Your answer must be a single number: the count of lines in the records below that include the string "Cleanup".

Records excerpted from a collection:

════════════════

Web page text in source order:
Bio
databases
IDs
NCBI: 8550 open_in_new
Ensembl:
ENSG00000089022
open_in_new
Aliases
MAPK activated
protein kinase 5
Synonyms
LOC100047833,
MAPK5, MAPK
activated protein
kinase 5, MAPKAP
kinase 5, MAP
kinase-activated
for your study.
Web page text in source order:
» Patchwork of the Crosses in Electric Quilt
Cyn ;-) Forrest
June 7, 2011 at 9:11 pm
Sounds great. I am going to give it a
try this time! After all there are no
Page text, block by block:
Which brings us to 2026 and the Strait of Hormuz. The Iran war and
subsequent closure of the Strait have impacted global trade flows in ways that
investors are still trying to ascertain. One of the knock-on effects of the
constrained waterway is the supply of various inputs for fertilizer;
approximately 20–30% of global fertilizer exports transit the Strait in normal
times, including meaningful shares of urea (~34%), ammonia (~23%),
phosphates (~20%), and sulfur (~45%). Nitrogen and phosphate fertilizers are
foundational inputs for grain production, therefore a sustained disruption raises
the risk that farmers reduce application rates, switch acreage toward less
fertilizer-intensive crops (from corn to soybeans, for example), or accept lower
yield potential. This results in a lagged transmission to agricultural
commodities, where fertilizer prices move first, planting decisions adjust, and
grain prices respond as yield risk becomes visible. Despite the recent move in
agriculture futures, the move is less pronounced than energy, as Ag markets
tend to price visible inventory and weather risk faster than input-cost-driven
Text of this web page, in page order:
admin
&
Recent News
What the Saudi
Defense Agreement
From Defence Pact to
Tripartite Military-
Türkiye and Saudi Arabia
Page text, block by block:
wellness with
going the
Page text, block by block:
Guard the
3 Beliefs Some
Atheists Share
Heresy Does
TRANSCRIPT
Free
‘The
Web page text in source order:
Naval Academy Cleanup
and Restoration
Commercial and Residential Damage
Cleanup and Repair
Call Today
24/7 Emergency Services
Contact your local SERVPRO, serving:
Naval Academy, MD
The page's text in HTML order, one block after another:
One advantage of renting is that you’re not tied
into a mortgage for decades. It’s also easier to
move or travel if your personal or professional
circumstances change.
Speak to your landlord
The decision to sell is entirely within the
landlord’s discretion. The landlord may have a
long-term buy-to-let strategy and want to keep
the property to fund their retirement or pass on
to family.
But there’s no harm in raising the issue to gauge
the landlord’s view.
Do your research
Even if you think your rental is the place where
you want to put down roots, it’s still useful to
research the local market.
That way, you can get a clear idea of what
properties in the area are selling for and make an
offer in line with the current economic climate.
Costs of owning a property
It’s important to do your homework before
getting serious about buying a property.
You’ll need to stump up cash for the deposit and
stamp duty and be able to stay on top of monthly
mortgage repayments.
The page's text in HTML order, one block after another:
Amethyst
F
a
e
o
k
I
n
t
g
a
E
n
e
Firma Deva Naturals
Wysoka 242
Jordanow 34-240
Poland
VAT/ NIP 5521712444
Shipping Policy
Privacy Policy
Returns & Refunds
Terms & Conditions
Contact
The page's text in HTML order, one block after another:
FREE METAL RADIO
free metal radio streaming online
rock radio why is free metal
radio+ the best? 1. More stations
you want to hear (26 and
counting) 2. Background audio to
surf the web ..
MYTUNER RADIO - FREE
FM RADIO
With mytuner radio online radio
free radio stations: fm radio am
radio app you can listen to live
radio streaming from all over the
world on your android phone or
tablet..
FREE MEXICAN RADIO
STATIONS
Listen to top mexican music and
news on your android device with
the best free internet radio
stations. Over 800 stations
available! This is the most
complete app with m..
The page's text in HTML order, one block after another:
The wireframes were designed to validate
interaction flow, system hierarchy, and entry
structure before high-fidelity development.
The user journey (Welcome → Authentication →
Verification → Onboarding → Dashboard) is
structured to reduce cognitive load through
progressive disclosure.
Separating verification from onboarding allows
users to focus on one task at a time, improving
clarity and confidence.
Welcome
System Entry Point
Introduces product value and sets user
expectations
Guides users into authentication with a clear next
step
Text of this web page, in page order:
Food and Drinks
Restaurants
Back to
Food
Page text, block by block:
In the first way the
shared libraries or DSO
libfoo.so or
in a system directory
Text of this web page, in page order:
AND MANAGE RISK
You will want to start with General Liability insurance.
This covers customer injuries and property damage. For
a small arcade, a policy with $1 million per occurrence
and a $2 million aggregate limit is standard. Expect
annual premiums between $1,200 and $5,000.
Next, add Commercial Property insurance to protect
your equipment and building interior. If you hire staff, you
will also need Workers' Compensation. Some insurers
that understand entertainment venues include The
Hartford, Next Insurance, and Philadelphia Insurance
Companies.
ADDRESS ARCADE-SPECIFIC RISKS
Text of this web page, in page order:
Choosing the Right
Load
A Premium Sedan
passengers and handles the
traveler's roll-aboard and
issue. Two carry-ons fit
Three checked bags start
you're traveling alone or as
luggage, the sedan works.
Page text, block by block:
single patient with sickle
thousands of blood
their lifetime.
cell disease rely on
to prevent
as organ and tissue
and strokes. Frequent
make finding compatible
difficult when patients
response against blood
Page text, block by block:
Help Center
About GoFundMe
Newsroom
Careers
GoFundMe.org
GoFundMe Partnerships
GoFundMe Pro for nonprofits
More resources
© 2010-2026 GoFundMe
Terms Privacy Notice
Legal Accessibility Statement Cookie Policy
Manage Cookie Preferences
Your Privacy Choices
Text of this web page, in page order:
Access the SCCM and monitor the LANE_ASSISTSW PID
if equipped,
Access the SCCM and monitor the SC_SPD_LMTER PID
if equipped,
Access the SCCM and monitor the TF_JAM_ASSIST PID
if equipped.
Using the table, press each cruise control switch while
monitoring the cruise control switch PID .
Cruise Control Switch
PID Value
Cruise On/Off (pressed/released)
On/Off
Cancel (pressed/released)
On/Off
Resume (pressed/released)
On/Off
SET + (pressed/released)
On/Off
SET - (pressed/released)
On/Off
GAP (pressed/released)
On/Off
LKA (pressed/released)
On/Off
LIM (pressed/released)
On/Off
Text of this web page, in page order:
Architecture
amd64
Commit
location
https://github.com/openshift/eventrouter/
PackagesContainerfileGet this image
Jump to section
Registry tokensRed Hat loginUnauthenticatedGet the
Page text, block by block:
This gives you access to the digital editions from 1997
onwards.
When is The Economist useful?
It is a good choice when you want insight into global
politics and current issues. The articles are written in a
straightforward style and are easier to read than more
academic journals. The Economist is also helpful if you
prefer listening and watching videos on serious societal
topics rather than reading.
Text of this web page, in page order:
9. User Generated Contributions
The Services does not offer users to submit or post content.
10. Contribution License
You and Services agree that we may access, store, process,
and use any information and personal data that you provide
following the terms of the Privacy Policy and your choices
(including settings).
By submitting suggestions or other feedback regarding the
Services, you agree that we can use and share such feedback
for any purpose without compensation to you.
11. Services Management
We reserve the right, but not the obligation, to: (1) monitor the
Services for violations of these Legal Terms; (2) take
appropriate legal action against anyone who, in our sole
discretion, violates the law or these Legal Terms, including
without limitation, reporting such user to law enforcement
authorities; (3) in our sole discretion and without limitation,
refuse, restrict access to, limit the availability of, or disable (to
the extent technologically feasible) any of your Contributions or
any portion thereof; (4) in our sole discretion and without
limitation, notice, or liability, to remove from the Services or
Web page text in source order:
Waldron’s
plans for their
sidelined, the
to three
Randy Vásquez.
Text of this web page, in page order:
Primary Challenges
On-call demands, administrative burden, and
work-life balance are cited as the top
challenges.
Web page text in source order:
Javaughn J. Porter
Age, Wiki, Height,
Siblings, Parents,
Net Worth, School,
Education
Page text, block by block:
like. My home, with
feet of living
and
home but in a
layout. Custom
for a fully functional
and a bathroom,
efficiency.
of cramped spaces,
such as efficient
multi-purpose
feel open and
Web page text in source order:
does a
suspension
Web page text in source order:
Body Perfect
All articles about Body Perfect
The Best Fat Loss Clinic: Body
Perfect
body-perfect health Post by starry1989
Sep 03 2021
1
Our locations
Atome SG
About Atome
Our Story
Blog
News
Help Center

════════════════

Your solution: 2